遅延時間Tdlyは、オン状態のスイッチング素子がゲートオフ制御されてから実際にオフされるまでの最大オフ遅延時間に設定する。これにより、特許文献1のダイオードオンオフタイミング信号と同じ信号Xon(H)が得られる。
【0042】
ゲート制御していない場合のXon(H)は、Xgate(H)=Lのままであるので、Xdly(H)=Lとなり、Xon(H)はXcomp(H)と同じものが出力される。即ち、特許文献1のダイオードオンオフタイミング信号と同じ信号Xon(H)が得られる。
【0043】
このようにして、ゲート制御をしている場合も、ゲート制御をしていない場合も、特許文献1のダイオードオンオフタイミング信号と同じ信号Xon(H)が得られる。
【0044】
以上のように、実施の形態1によれば、コンパレータ141へ入力する閾値電圧を切り換えることで、ダイオードとスイッチング素子の動作状態の診断に必要なコンパレータ数を削減し、小回路規模、低コストで実現可能な車両用の電力変換装置102が実現できる。
【0045】
実施の形態2.
図10は、実施の形態2におけるダイオード通電状態検出部132の回路の例示図である。
【0046】
図10では、実施の形態2おけるダイオード通電状態検出部132には、
図8に示す実施の形態1におけるダイオード通電状態検出部132の構成に加えて、遅延時間設定部201が設けられている。
【0047】
立下り遅延部182は、遅延時間設定部201により設定された時間だけ、Xgate(H)の立下り時間を遅延させた遅延信号Xdly(H)を出力する。

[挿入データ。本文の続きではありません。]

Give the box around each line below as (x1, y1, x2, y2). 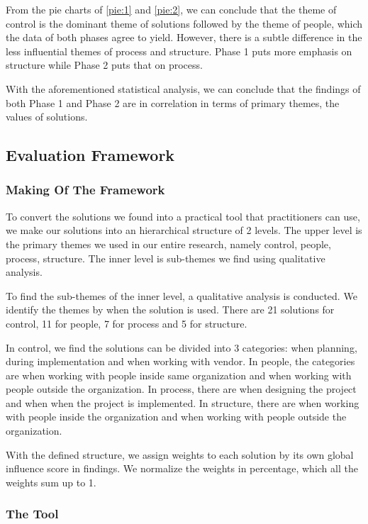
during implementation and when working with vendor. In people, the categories (6, 354, 355, 369)
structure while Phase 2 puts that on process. (6, 57, 203, 72)
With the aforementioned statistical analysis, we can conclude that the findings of (6, 81, 361, 96)
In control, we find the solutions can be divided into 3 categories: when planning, (6, 340, 357, 355)
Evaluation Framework (6, 144, 175, 166)
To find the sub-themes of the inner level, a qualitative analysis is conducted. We (6, 288, 357, 303)
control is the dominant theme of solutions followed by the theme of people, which (6, 16, 363, 30)
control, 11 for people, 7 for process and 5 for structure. (6, 316, 247, 330)
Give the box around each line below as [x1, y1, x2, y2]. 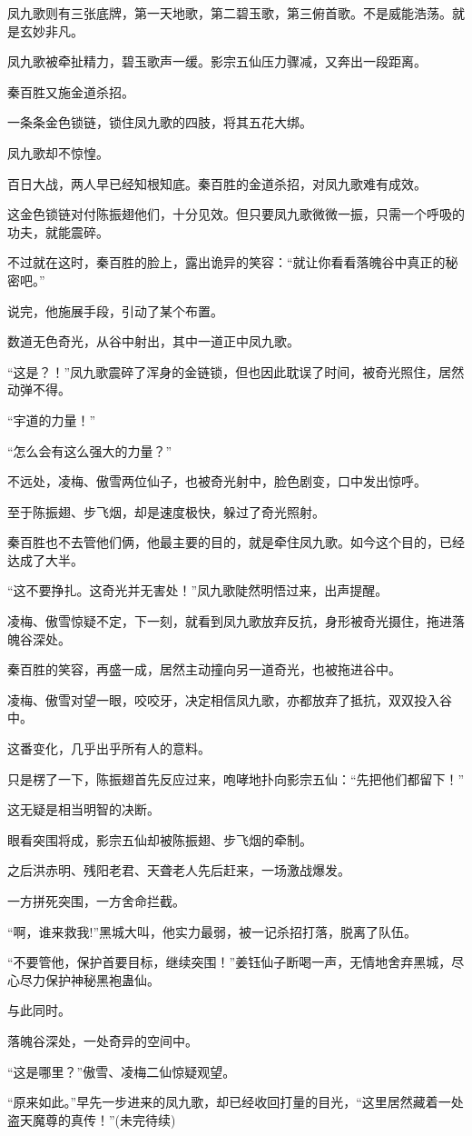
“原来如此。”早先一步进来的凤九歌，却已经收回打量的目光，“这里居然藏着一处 [7, 1092, 464, 1111]
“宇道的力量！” [7, 410, 96, 429]
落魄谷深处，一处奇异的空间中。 [7, 1031, 198, 1050]
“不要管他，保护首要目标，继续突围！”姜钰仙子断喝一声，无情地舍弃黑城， [7, 952, 452, 972]
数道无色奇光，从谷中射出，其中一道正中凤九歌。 [7, 332, 300, 351]
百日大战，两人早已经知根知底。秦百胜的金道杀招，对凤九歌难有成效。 [7, 174, 427, 193]
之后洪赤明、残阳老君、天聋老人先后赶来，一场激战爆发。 [7, 861, 350, 880]
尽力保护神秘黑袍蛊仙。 [19, 970, 160, 989]
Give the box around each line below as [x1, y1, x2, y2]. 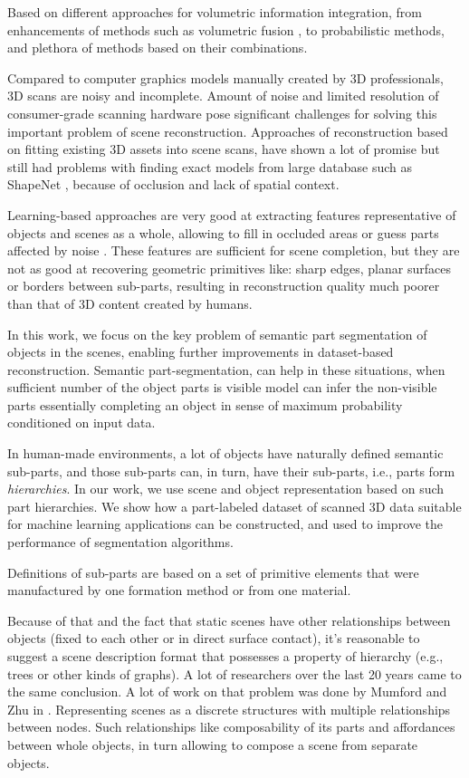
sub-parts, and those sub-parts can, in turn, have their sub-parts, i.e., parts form [7, 461, 455, 480]
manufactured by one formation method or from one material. [7, 581, 351, 600]
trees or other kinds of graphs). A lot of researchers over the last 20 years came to [7, 664, 462, 683]
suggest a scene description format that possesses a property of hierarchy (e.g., [7, 647, 444, 665]
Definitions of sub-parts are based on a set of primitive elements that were [7, 562, 419, 581]
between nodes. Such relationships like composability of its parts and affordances [7, 717, 455, 736]
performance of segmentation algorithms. [7, 533, 234, 552]
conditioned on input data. [7, 413, 156, 432]

なお、遅延時間の設定方法は、外部に接続されたマイコン等から設定する、あるいは、外部に設定端子を設けて設定する等、任意の方式が考えられる。
【0048】
以上のように、実施の形態2によれば、遅延時間設定を変更することで、オフ時間特性の異なる様々なスイッチング素子に柔軟に対応することができる。
【0049】
なお、実施の形態1,2において、「〜部」として説明したものは、例えば、回路等によって実現することができる。